**DATA SUPPLIED:**
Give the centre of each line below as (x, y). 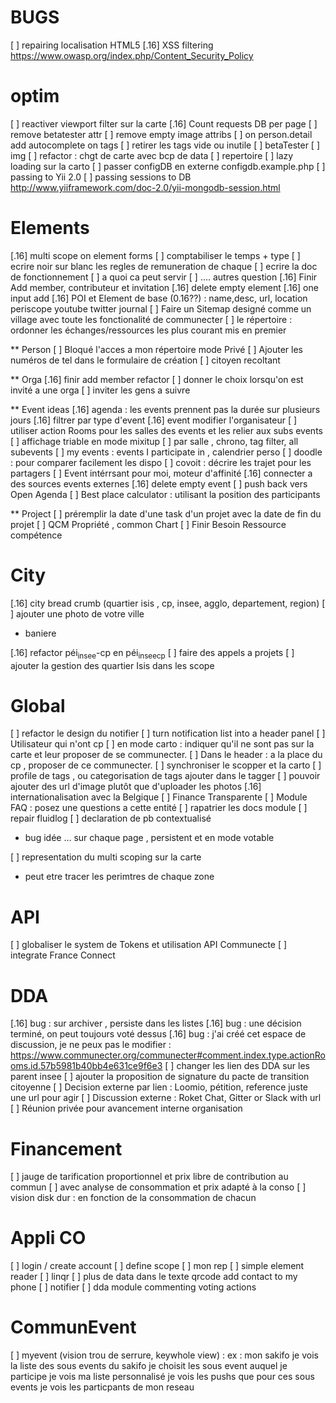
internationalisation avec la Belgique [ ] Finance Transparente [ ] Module (159, 797)
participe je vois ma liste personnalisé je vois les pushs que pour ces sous (162, 1377)
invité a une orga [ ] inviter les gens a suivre (100, 390)
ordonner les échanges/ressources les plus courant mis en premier (148, 330)
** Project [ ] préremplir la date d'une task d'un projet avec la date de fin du (166, 513)
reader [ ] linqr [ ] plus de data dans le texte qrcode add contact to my (154, 1277)
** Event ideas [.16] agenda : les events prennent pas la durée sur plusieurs (165, 409)
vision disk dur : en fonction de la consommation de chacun (133, 1198)
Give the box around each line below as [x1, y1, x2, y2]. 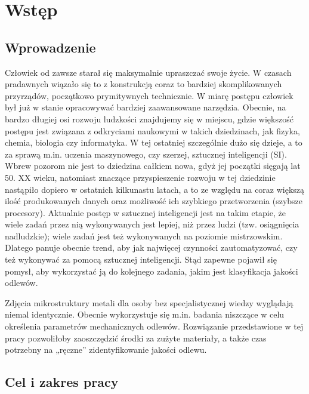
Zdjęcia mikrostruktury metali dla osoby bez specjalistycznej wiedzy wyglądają [5, 296, 293, 309]
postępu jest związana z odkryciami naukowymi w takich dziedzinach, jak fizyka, [5, 124, 300, 137]
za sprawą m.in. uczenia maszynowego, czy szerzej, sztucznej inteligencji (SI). [5, 147, 287, 160]
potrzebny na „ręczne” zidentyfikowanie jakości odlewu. [5, 343, 207, 356]
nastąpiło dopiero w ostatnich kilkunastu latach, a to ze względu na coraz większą [5, 183, 305, 195]
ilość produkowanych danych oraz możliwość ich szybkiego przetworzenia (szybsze [5, 195, 303, 207]
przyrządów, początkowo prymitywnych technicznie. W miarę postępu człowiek [5, 89, 293, 101]
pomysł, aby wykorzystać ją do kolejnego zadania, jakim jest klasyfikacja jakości [5, 264, 298, 277]
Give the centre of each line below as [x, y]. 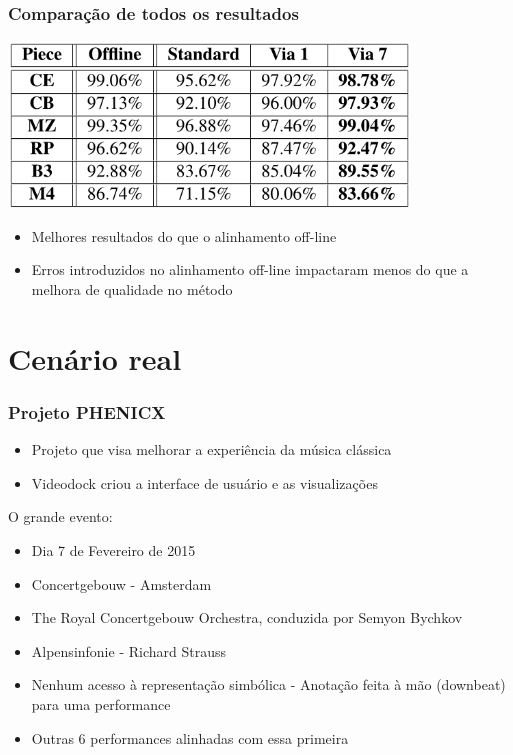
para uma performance [101, 703]
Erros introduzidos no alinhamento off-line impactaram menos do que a [250, 269]
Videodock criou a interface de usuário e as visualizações [204, 482]
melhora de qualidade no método [132, 289]
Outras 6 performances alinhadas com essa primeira [190, 737]
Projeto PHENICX [87, 411]
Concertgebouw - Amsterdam [121, 583]
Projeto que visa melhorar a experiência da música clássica [211, 449]
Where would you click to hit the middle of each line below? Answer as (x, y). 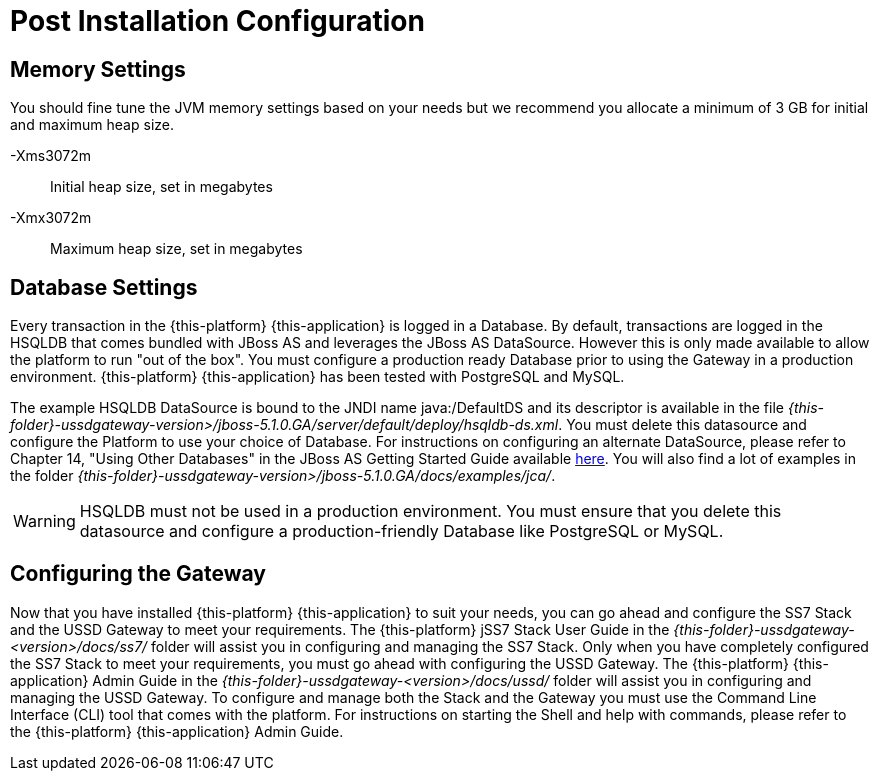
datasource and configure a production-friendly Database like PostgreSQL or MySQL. (401, 531)
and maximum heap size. (92, 125)
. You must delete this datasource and (682, 425)
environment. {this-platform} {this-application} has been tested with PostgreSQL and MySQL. (317, 377)
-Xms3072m (51, 156)
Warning (44, 521)
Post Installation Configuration (217, 21)
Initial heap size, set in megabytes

**WHAT TO PRODUCE:** Across the data above, count the lines that include the word "jest", and respond with the number alone.

**RESULT:** 2